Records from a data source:
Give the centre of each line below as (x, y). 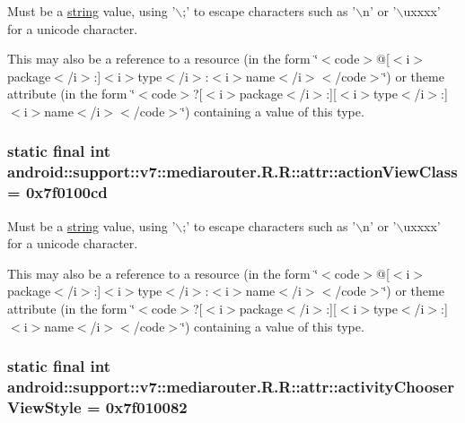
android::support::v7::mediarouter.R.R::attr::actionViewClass (232, 172)
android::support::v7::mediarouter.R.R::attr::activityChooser (231, 387)
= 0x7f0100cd (57, 192)
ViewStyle (44, 406)
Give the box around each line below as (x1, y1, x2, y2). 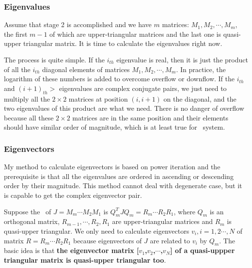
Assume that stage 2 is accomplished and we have (4, 19, 152, 30)
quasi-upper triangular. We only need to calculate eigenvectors (4, 225, 189, 236)
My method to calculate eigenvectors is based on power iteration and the (4, 162, 220, 172)
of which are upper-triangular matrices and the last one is (49, 29, 221, 39)
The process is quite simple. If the (4, 55, 105, 64)
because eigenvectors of (73, 235, 142, 245)
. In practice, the (176, 64, 226, 74)
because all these (4, 112, 54, 122)
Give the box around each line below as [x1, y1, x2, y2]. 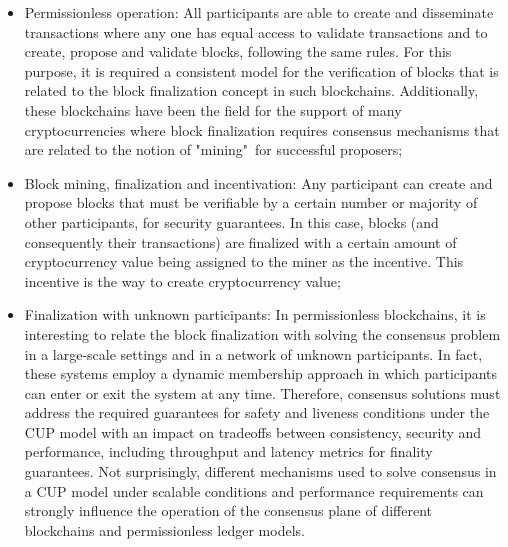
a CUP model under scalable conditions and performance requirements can [24, 480, 484, 501]
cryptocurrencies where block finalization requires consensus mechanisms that [24, 119, 500, 140]
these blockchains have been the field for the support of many [24, 99, 402, 120]
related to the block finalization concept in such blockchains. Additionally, [24, 80, 479, 101]
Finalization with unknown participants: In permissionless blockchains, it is [24, 304, 486, 325]
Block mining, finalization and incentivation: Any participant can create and [24, 172, 493, 193]
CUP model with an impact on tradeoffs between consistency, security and [24, 421, 482, 442]
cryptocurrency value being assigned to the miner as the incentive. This [24, 251, 464, 272]
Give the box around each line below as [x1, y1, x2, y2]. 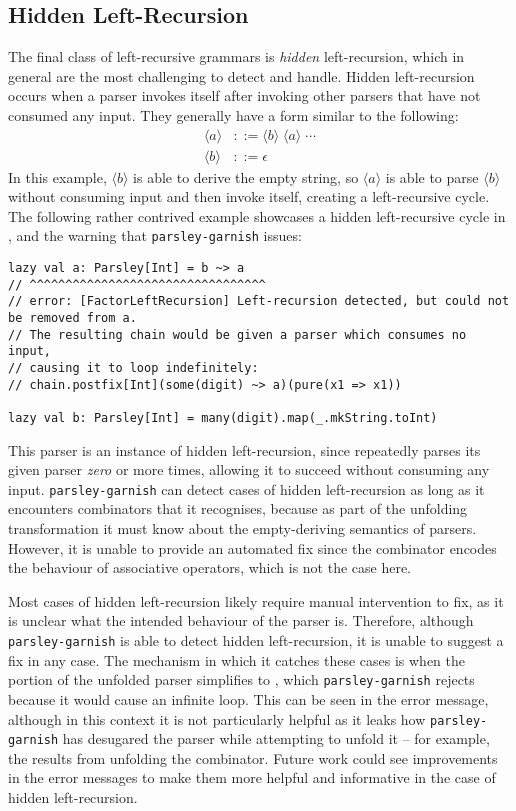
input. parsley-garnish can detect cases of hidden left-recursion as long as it [8, 478, 485, 499]
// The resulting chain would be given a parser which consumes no [8, 327, 467, 342]
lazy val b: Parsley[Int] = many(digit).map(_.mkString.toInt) [8, 410, 438, 425]
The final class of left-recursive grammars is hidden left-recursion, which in [8, 46, 465, 67]
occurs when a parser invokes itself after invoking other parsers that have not [8, 85, 481, 106]
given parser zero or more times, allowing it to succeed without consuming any [8, 459, 490, 480]
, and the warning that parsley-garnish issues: [8, 225, 302, 246]
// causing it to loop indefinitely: [8, 361, 259, 376]
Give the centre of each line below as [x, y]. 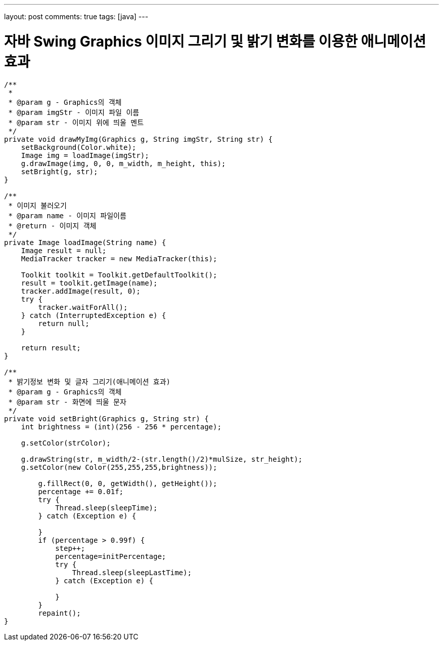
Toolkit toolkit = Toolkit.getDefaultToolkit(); [119, 275]
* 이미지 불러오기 [37, 205]
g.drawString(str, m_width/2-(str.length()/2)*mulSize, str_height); [162, 459]
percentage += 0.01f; [81, 491]
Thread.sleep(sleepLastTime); [132, 572]
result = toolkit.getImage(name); [89, 283]
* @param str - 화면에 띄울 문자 [67, 402]
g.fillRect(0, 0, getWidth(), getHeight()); [128, 483]
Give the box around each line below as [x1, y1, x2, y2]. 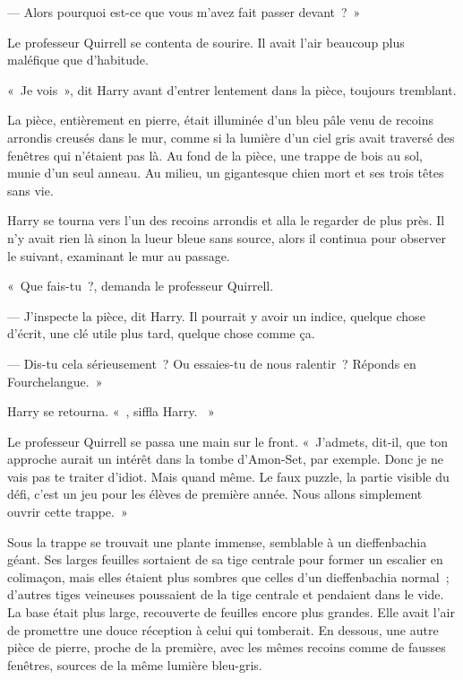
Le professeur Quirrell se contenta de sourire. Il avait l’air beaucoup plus [7, 32, 405, 51]
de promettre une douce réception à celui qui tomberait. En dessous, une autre [7, 620, 439, 639]
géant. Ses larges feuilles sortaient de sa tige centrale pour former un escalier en [7, 550, 443, 569]
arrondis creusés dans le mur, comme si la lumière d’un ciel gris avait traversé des [7, 127, 455, 146]
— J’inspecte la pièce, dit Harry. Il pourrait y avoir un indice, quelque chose [7, 306, 425, 325]
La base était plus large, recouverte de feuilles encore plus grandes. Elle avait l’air [7, 603, 455, 622]
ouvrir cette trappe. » [7, 502, 128, 521]
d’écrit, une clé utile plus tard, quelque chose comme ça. [7, 324, 315, 343]
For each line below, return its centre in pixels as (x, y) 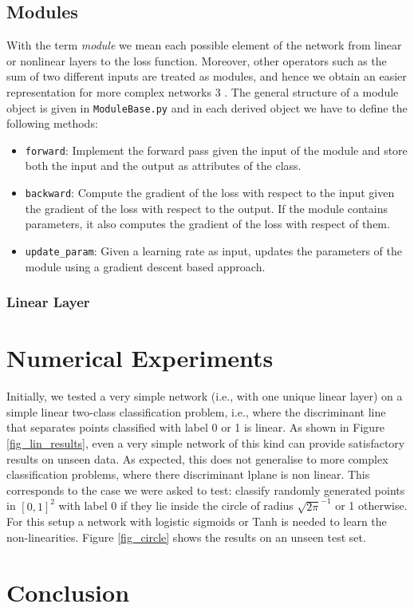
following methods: (52, 123)
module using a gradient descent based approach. (145, 266)
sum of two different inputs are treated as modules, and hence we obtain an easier (207, 76)
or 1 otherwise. (371, 505)
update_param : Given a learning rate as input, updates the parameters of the (213, 250)
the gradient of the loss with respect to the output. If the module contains (207, 208)
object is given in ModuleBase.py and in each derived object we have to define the (207, 107)
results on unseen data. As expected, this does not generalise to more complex (197, 458)
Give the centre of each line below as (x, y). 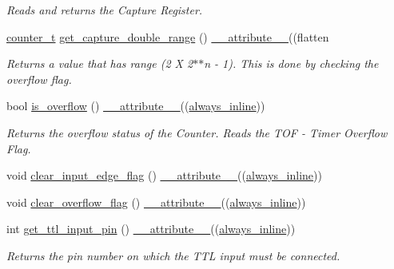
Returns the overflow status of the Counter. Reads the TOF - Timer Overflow (197, 132)
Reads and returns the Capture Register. (105, 10)
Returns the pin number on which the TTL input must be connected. (173, 255)
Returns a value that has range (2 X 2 (100, 63)
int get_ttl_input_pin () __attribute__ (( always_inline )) (151, 229)
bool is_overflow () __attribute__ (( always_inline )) (136, 106)
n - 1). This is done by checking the (291, 63)
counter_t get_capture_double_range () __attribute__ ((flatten (168, 36)
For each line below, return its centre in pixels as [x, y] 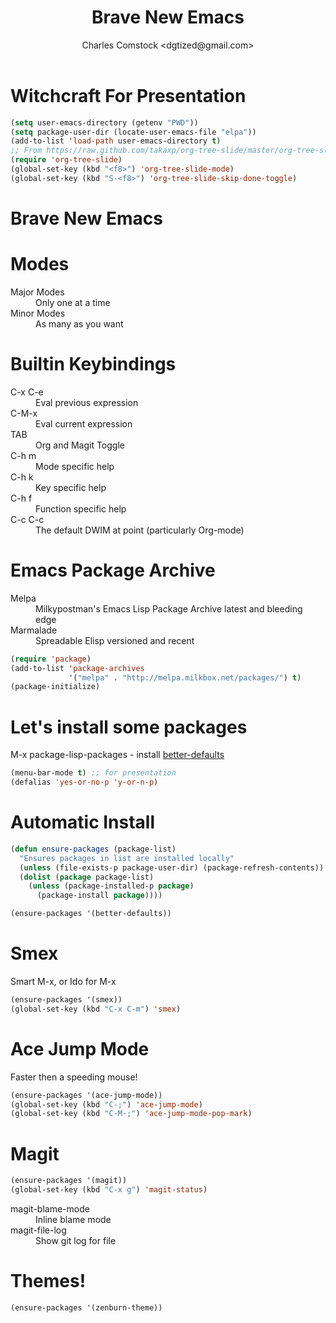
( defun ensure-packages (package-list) [93, 849]
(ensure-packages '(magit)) [69, 1181]
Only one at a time [73, 302]
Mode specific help [75, 466]
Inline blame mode [73, 1219]
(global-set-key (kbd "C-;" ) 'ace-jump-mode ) [106, 1104]
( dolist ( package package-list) [87, 877]
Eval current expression [84, 423]
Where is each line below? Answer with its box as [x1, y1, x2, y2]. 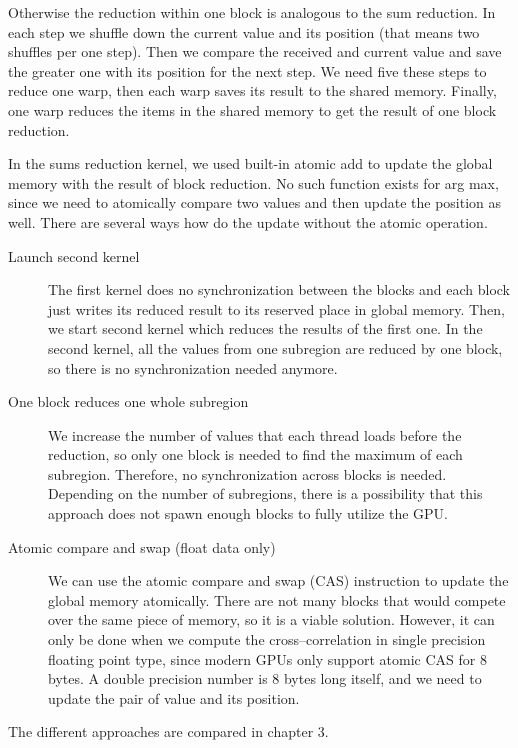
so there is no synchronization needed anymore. [48, 357, 338, 378]
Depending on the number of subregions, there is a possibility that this [48, 483, 483, 504]
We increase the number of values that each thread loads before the [48, 424, 462, 445]
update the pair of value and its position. [48, 687, 300, 708]
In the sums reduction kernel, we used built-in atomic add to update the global [8, 153, 493, 174]
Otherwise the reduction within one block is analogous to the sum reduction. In [8, 2, 496, 22]
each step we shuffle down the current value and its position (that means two [8, 21, 480, 42]
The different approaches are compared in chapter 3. [8, 721, 329, 742]
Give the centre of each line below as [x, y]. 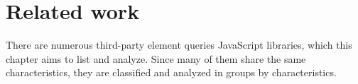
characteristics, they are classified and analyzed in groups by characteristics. [171, 72]
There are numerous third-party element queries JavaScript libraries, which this [179, 45]
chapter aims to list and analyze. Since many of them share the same [156, 58]
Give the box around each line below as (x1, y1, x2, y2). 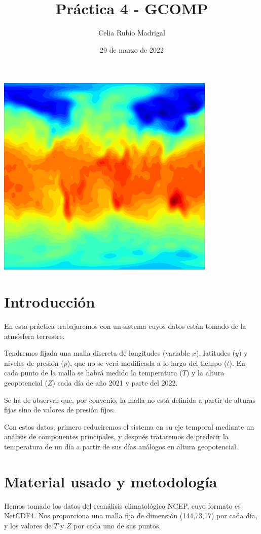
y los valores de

Problem description ::
All that should appear in the answer is the lines above from the line with "the gradient of" through the line with "There are numerous", retyped exactly, pictures left out.

Exercise output ::
the gradient of the loss with respect to the output. If the module contains (207, 208)
object is given in ModuleBase.py and in each derived object we have to define the (207, 107)
results on unseen data. As expected, this does not generalise to more complex (197, 458)
Give the centre of each line below as (x, y). 
Returns the overflow status of the Counter. Reads the TOF - Timer Overflow (197, 132)
Reads and returns the Capture Register. (105, 10)
Returns the pin number on which the TTL input must be connected. (173, 255)
Returns a value that has range (2 X 2 (100, 63)
int get_ttl_input_pin () __attribute__ (( always_inline )) (151, 229)
bool is_overflow () __attribute__ (( always_inline )) (136, 106)
n - 1). This is done by checking the (291, 63)
counter_t get_capture_double_range () __attribute__ ((flatten (168, 36)
For each line below, return its centre in pixels as [x, y] 
( defun ensure-packages (package-list) [93, 849]
(ensure-packages '(magit)) [69, 1181]
Only one at a time [73, 302]
Mode specific help [75, 466]
Inline blame mode [73, 1219]
(global-set-key (kbd "C-;" ) 'ace-jump-mode ) [106, 1104]
( dolist ( package package-list) [87, 877]
Eval current expression [84, 423]
Where is each line below? Answer with its box as [x1, y1, x2, y2]. 
so there is no synchronization needed anymore. [48, 357, 338, 378]
Depending on the number of subregions, there is a possibility that this [48, 483, 483, 504]
We increase the number of values that each thread loads before the [48, 424, 462, 445]
update the pair of value and its position. [48, 687, 300, 708]
In the sums reduction kernel, we used built-in atomic add to update the global [8, 153, 493, 174]
Otherwise the reduction within one block is analogous to the sum reduction. In [8, 2, 496, 22]
each step we shuffle down the current value and its position (that means two [8, 21, 480, 42]
The different approaches are compared in chapter 3. [8, 721, 329, 742]
Give the centre of each line below as [x, y]. 
characteristics, they are classified and analyzed in groups by characteristics. [171, 72]
There are numerous third-party element queries JavaScript libraries, which this [179, 45]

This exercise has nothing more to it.